What is needed – Quote exactly, and only, the lines of the material below from the line with "E-card and designing" through the line with "Shadow Legend. I".

%%

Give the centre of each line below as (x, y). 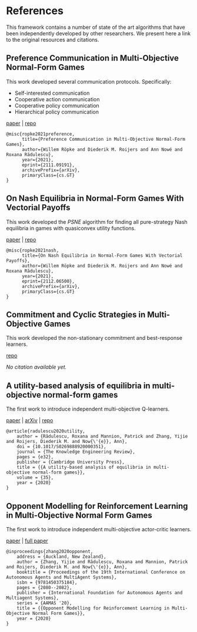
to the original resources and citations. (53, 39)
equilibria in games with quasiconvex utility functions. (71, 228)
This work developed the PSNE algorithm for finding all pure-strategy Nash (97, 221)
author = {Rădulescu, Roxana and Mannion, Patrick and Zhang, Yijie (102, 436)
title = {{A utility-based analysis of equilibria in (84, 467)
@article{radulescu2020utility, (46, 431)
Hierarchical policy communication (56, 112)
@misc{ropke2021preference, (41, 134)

%%
%%

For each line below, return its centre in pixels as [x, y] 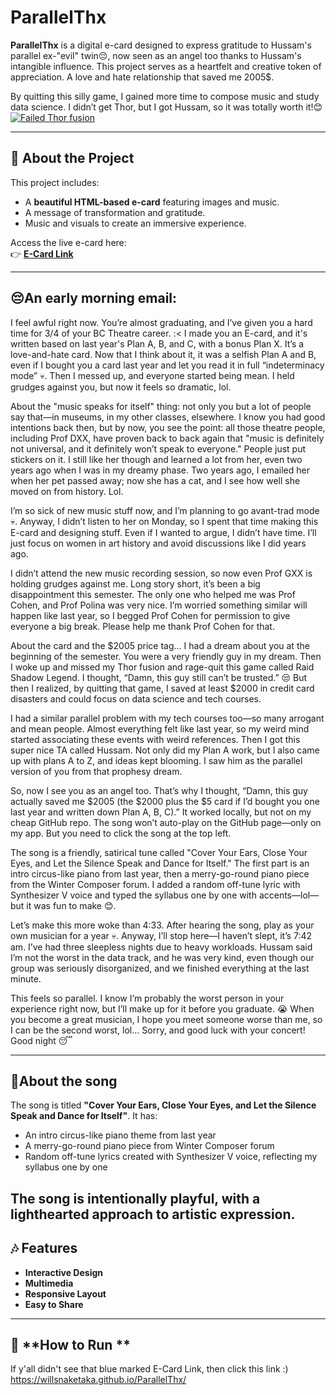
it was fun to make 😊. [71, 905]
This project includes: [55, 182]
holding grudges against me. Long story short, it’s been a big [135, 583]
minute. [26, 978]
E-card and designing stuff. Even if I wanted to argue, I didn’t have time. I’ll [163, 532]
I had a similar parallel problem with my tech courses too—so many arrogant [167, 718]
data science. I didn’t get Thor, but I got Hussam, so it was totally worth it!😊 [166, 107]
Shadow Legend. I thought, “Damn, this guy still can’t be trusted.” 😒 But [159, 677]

%%

Answer section –
E-card and designing stuff. Even if I wanted to argue, I didn’t have time. I’ll [163, 532]
I had a similar parallel problem with my tech courses too—so many arrogant [167, 718]
data science. I didn’t get Thor, but I got Hussam, so it was totally worth it!😊 [166, 107]
Shadow Legend. I thought, “Damn, this guy still can’t be trusted.” 😒 But [159, 677]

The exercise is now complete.